Additionally, Keywords terms are thematically classified in 88 subcategories of 16 top Categories. Although the data model that is used for the thesaurus allows links between terms across facets, no instances of these links currently exist.

Machine-readable representation of the vocabulary

The thesaurus can be accessed via the Web Browser presented in the previous section, at the URL: http://ems01.mpi.nl:8080/GTAABrowser/

Software applications used to create and/or maintain the vocabulary, features lacking for the case

There is a module used at Sound and Vision to edit and update manually the thesaurus, internally. currently this module lacks features like generating unique identifiers for Preferred terms, checking the consistency so that hierarchical or associative relationships only occur between Preferred terms, making a Concept-based view of the thesaurus instead of a term-based one.

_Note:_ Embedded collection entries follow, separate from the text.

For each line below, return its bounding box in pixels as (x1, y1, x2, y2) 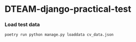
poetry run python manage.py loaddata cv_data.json (4, 32, 114, 38)
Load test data (4, 21, 40, 28)
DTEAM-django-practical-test (4, 3, 132, 15)
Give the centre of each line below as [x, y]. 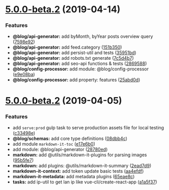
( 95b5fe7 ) [23, 160]
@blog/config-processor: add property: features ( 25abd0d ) [76, 80]
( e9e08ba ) [24, 75]
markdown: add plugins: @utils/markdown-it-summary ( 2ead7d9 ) [82, 165]
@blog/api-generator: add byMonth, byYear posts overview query [83, 36]
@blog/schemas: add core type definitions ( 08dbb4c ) [70, 138]
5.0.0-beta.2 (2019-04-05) [64, 100]
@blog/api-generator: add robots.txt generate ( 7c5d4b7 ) [73, 58]
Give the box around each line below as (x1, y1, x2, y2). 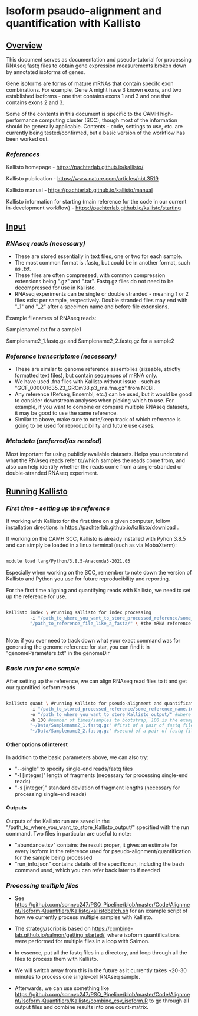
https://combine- (91, 925, 133, 932)
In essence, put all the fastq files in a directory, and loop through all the (14, 949, 187, 956)
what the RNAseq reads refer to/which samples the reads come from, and (6, 457, 186, 464)
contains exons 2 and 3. (6, 99, 64, 106)
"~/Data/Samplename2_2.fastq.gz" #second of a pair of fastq (29, 728, 183, 734)
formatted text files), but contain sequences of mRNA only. (14, 372, 158, 379)
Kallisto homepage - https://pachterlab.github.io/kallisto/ (6, 164, 144, 171)
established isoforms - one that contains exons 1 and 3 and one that (6, 93, 171, 99)
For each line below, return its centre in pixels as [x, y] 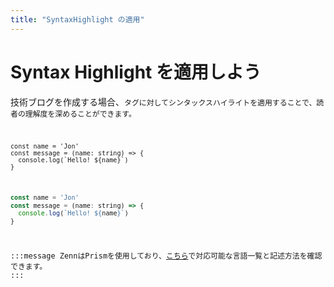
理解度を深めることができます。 [80, 114]
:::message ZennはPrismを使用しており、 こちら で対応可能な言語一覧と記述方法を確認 [166, 256]
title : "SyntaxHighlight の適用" [77, 19]
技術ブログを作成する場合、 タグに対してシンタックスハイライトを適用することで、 [163, 102]
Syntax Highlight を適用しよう [136, 72]
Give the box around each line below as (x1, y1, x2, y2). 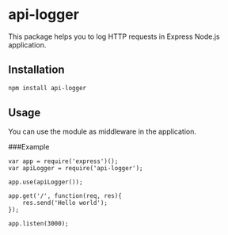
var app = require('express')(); (8, 157, 119, 165)
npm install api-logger (8, 84, 87, 92)
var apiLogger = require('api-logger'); (8, 165, 144, 172)
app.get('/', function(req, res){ (8, 192, 123, 200)
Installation (8, 63, 65, 77)
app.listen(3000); (8, 220, 69, 228)
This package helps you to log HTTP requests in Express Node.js (8, 32, 220, 41)
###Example (8, 142, 50, 152)
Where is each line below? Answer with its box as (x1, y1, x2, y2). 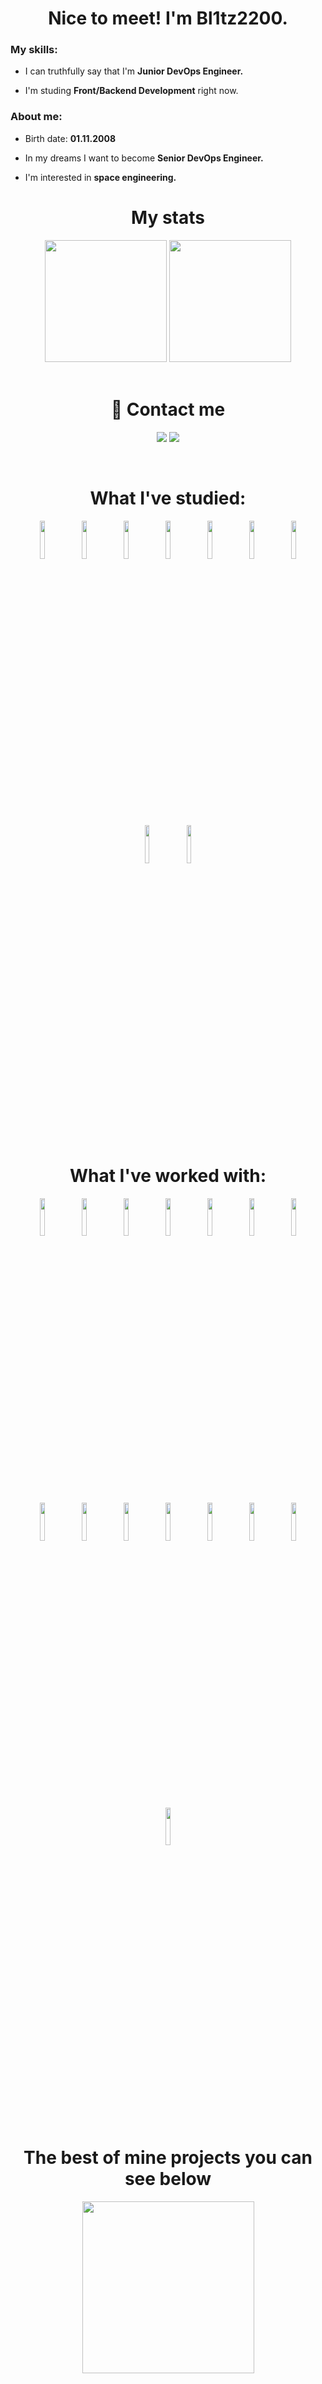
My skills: (10, 43, 58, 57)
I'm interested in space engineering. (24, 171, 177, 183)
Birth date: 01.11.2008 (24, 132, 117, 144)
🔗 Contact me (110, 398, 226, 421)
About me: (10, 110, 63, 124)
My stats (131, 206, 205, 229)
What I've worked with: (69, 1164, 267, 1187)
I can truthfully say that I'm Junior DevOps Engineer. (24, 65, 244, 77)
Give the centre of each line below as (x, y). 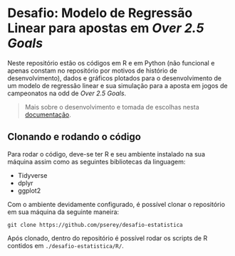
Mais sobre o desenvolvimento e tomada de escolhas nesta (112, 107)
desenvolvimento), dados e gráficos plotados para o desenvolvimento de (115, 78)
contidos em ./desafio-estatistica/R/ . (66, 245)
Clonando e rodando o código (74, 137)
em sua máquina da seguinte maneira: (63, 212)
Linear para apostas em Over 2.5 (106, 28)
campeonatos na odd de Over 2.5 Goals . (67, 93)
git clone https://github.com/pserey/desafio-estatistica (95, 225)
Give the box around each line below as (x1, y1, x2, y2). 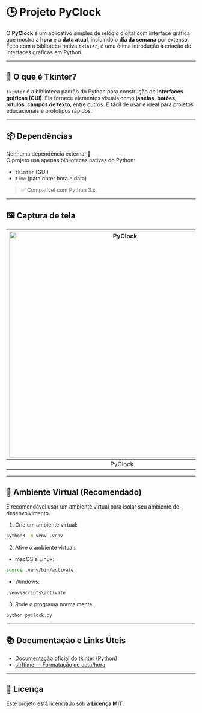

Standards and guidelines considered during the design and construction of the vocabulary

The design of the thesaurus and its datamodel was partly based on the ISO 2788 recommendation. However, there are constructs that are not mentionned there, like the classification of keywords into Categories and cross facet links.

Management of changes

A commitee of expert decides for the relevant updates to do to the thesaurus and publishes updated versions, which are uploaded in the documentalist's daily system (called iMMiX). We will access this update in the form of an XML export in our project, and convert it to SKOS. For the moment, we only access the Word export of the thesaurus' latest version.

Additional references

Mark van Assem, Veronique Malaisé, Alistair Miles and Guus Schreiber.(2006). A method to convert thesauri to SKOS. In Proc. Third European Semantic Web Conference (ESWC'06), Budvar, Montenegro, June 2006.

Brugman, H., Malaisé, V., Gazendam, L. (2006). A Web Based General Thesaurus Browser to Support Indexing of Television and Radio Programs. In Proceedings of the 5th international conference on Language Resources and Evaluation (LREC 2006). 24-26 May 2006, Genoa, Italy.